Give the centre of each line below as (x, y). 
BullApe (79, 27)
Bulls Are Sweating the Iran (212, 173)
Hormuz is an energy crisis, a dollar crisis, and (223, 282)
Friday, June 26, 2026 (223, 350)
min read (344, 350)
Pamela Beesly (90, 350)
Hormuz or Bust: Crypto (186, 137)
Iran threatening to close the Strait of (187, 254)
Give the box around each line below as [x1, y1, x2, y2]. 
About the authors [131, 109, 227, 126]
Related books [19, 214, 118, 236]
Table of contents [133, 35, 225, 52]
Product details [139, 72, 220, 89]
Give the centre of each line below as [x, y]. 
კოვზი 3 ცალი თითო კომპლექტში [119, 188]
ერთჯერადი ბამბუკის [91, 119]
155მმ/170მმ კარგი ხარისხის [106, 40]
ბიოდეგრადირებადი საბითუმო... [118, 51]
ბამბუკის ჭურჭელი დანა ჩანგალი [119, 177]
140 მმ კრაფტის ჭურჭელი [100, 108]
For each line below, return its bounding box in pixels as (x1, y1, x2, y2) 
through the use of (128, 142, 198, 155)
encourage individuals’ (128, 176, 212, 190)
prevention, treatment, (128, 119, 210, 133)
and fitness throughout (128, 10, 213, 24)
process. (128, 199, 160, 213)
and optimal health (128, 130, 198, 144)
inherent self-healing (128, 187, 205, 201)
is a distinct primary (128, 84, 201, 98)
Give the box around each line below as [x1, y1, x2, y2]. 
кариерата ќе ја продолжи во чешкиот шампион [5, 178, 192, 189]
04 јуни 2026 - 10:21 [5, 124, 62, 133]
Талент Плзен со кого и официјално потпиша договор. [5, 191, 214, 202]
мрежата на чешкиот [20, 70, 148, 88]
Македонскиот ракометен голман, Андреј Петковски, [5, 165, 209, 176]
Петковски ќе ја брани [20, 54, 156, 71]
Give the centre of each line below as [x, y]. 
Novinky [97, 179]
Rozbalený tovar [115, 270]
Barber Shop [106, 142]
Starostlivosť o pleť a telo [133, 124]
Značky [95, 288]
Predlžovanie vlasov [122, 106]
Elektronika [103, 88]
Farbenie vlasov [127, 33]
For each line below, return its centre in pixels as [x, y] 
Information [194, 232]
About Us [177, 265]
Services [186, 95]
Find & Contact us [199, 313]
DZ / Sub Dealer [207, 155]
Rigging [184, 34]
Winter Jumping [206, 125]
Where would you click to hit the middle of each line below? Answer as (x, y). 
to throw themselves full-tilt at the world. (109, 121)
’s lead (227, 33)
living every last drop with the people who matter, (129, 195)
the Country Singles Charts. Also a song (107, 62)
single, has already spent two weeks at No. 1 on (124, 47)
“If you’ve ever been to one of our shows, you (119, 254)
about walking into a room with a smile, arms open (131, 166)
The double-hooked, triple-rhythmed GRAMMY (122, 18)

[Task requirements] Only the lines from the one containing "process. (128, 199, 160, 213)" through the one containing "Find & Contact us [199, 313]" are to be retyped, both boundary lines included, with no other material.

[Solved exercise]
process. (128, 199, 160, 213)
and optimal health (128, 130, 198, 144)
inherent self-healing (128, 187, 205, 201)
is a distinct primary (128, 84, 201, 98)
Give the box around each line below as [x1, y1, x2, y2]. 
кариерата ќе ја продолжи во чешкиот шампион [5, 178, 192, 189]
04 јуни 2026 - 10:21 [5, 124, 62, 133]
Талент Плзен со кого и официјално потпиша договор. [5, 191, 214, 202]
мрежата на чешкиот [20, 70, 148, 88]
Македонскиот ракометен голман, Андреј Петковски, [5, 165, 209, 176]
Петковски ќе ја брани [20, 54, 156, 71]
Give the centre of each line below as [x, y]. 
Novinky [97, 179]
Rozbalený tovar [115, 270]
Barber Shop [106, 142]
Starostlivosť o pleť a telo [133, 124]
Značky [95, 288]
Predlžovanie vlasov [122, 106]
Elektronika [103, 88]
Farbenie vlasov [127, 33]
For each line below, return its centre in pixels as [x, y] 
Information [194, 232]
About Us [177, 265]
Services [186, 95]
Find & Contact us [199, 313]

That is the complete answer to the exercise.